Dataset excerpts:
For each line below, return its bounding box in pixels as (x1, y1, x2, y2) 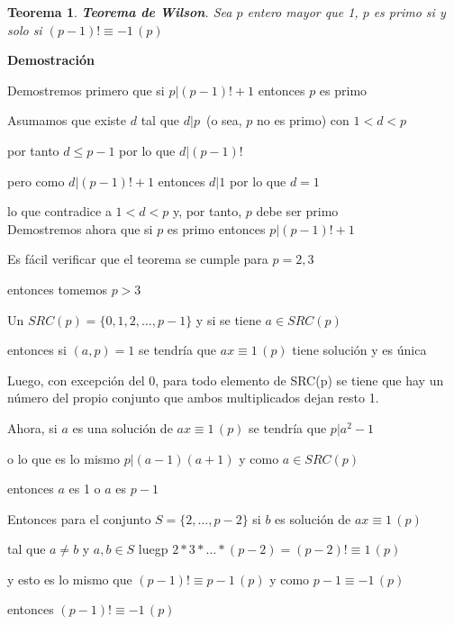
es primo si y (373, 3, 446, 21)
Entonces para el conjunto (7, 509, 151, 528)
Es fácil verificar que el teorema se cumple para (7, 249, 268, 268)
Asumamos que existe (7, 111, 127, 130)
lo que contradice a (7, 202, 112, 221)
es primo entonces (167, 219, 266, 238)
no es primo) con (257, 111, 350, 130)
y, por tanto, (172, 202, 242, 221)

Instructions for the task: A faithful copy of the data above is wanted, with every image left out.

Solution to this problem:
For each line below, return its bounding box in pixels as (x1, y1, x2, y2) 
es primo si y (373, 3, 446, 21)
Entonces para el conjunto (7, 509, 151, 528)
Es fácil verificar que el teorema se cumple para (7, 249, 268, 268)
Asumamos que existe (7, 111, 127, 130)
lo que contradice a (7, 202, 112, 221)
es primo entonces (167, 219, 266, 238)
no es primo) con (257, 111, 350, 130)
y, por tanto, (172, 202, 242, 221)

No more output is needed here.